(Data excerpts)
++++
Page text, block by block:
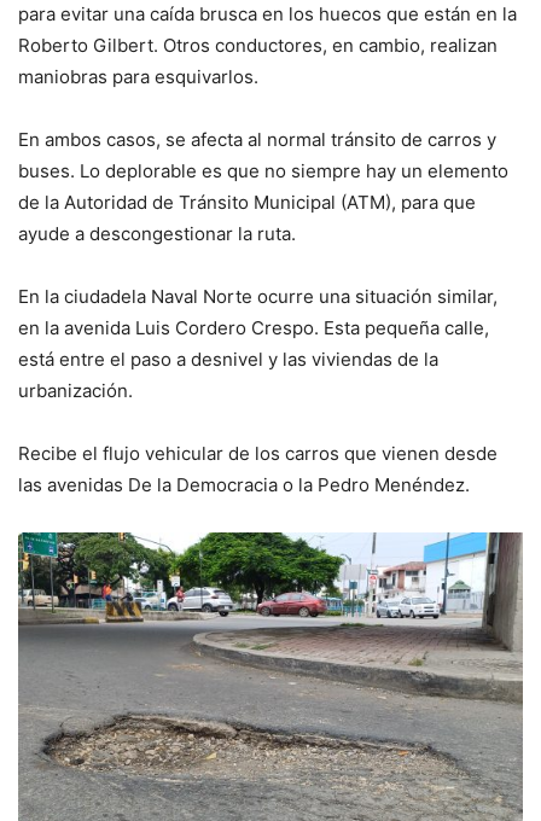
para evitar una caída brusca en los huecos que están en la
Roberto Gilbert. Otros conductores, en cambio, realizan
maniobras para esquivarlos.
En ambos casos, se afecta al normal tránsito de carros y
buses. Lo deplorable es que no siempre hay un elemento
de la Autoridad de Tránsito Municipal (ATM), para que
ayude a descongestionar la ruta.
En la ciudadela Naval Norte ocurre una situación similar,
en la avenida Luis Cordero Crespo. Esta pequeña calle,
está entre el paso a desnivel y las viviendas de la
urbanización.
Recibe el flujo vehicular de los carros que vienen desde
las avenidas De la Democracia o la Pedro Menéndez.
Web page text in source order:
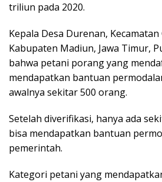
triliun pada 2020.
Kepala Desa Durenan, Kecamatan
Kabupaten Madiun, Jawa Timur,
bahwa petani porang yang
mendapatkan bantuan
awalnya sekitar 500 orang.
Setelah diverifikasi, hanya ada
bisa mendapatkan bantuan
pemerintah.
Kategori petani yang
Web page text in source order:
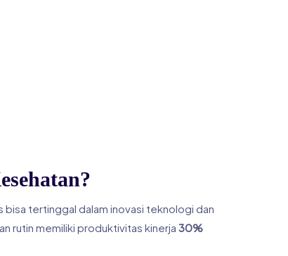
bisa tertinggal dalam inovasi teknologi dan
rutin memiliki produktivitas kinerja 30%
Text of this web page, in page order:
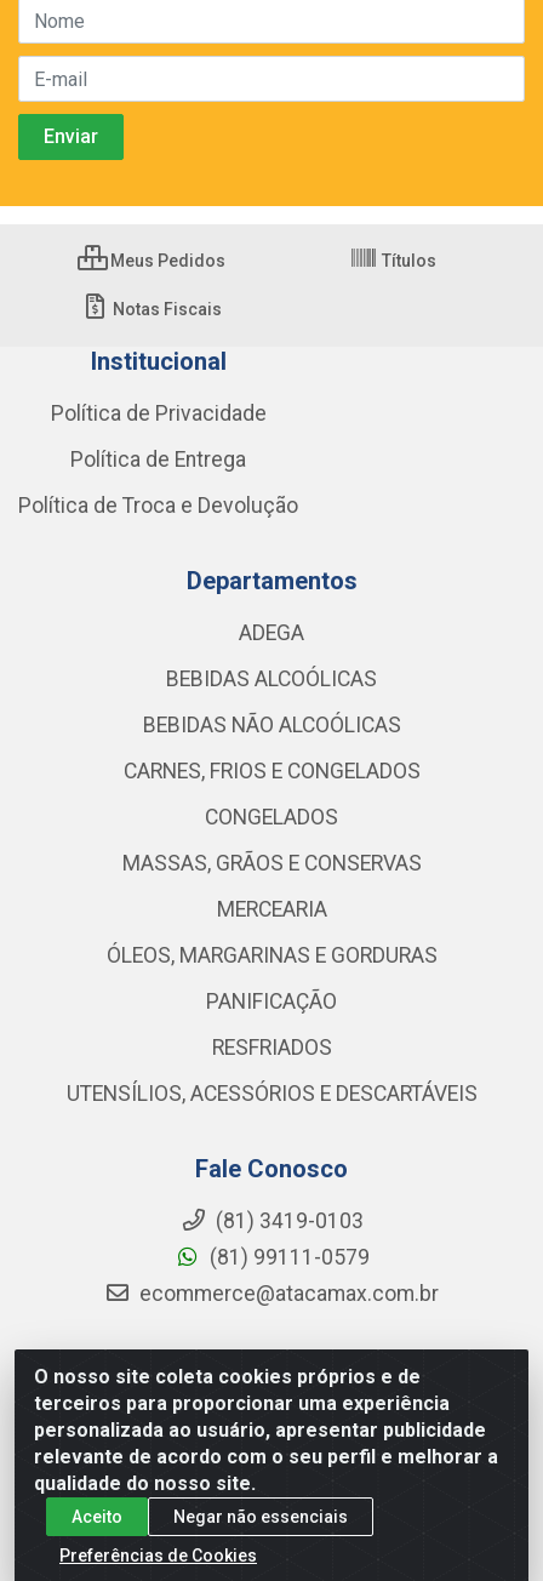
++++
• **Your instructions**:
Leave out every picture, and write out exactly the lines from the one with "ayude a descongestionar la ruta." through the end of the records above, both ends included.

• **Reply**:
ayude a descongestionar la ruta.
En la ciudadela Naval Norte ocurre una situación similar,
en la avenida Luis Cordero Crespo. Esta pequeña calle,
está entre el paso a desnivel y las viviendas de la
urbanización.
Recibe el flujo vehicular de los carros que vienen desde
las avenidas De la Democracia o la Pedro Menéndez.
Web page text in source order:
triliun pada 2020.
Kepala Desa Durenan, Kecamatan
Kabupaten Madiun, Jawa Timur,
bahwa petani porang yang
mendapatkan bantuan
awalnya sekitar 500 orang.
Setelah diverifikasi, hanya ada
bisa mendapatkan bantuan
pemerintah.
Kategori petani yang
Web page text in source order:
bisa tertinggal dalam inovasi teknologi dan
rutin memiliki produktivitas kinerja 30%
Text of this web page, in page order:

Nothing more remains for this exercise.